1.  GOOGLE LLC v. HAMMOND DEVELOPMENT INTERNATIONAL, INC. [OPINION]  (21-2218, 12/8/2022) (Moore, Chen, and Stoll)

Moore, Chief J. Reversing in part and affirming in part final written decision of Patent Trial and Appeal Board holding that petitioner failed to prove certain challenged claims would have been obvious. Petitioner previously challenged a related patent that shares the same specification and, in that proceeding, the PTAB determined that all challenged claims of that related patent would have been obvious. The principle question was whether the prior PTAB decision had preclusive effect.  Collateral estoppel may apply even if the patent claims use slightly different language to describe substantially the same invention, so long as the differences between the unadjudicated patent claims and adjudicated patent claims do not materially alter the question of invalidity. For one of the challenged claims, the differences between the challenged and previously adjudicated claims did not materially alter the question of patentability because the Board found that the differing limitation was obvious and that finding was not challenged on appeal. For the other challenged claims, petitioner failed to raise a collateral estoppel argument and petitioner failed to meets it burden on appeal to reverse the Board’s determination that petitioner failed to show those claims would have been obvious.
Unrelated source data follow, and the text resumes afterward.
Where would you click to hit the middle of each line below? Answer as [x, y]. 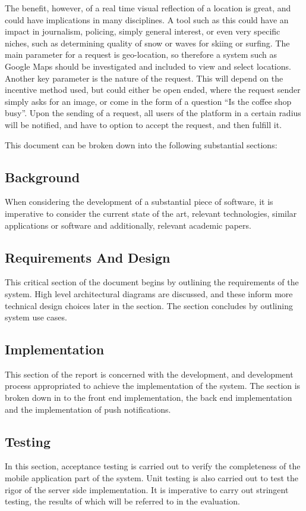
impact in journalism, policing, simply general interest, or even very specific [143, 31]
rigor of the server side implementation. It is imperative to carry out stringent [147, 489]
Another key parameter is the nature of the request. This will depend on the [144, 78]
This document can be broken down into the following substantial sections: [141, 144]
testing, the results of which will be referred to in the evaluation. [122, 501]
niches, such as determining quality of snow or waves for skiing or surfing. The [147, 43]
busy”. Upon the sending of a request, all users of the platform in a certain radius [153, 113]
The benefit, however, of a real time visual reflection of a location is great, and [148, 8]

2.   TREEHOUSE AVATAR LLC v. VALVE CORPORATION [OPINION] (2022-1171, 11/30/2022) (Lourie, Reyna, and Stoll)

Reyna, J. Affirming district court decisions granting motion to strike portions of an infringement expert report and granting summary judgment of noninfringement. Here, appellee’s expert report undisputedly applied the plain-and-ordinary meaning of the relevant claim limitation, not the parties’ agreed-upon construction. Grant of a motion to strike expert testimony is not improper when such testimony is based on a claim construction that is materially different from the construction adopted by the parties and the court. In the absence of that expert testimony, summary judgment was proper because appellee had no admissible evidence that the accused products satisfied the relevant claim limitation.

3.   In re: NIMITZ TECHNOLOGIES LLC [OPINION] (2023-103, 12/8/2022) (Lourie, Reyna, and Taranto)

Per Curiam. Denying petition for writ of mandamus seeking to vacate the district court’s order directing petitioner to turn over certain documents for inspection and to order an end to the “judicial investigation of” petitioner. The district court identified four concerns as the basis for its information demand. All were related to potential legal issues in the case, subject to the principle of party presentation, or to aspects of proper practice before the court, over which district courts have a range of authority preserved by the Federal Rules.The district court did not seek information simply in order to serve an interest in public awareness, independent of the adjudicatory and court-functioning interests reflected in the stated concerns.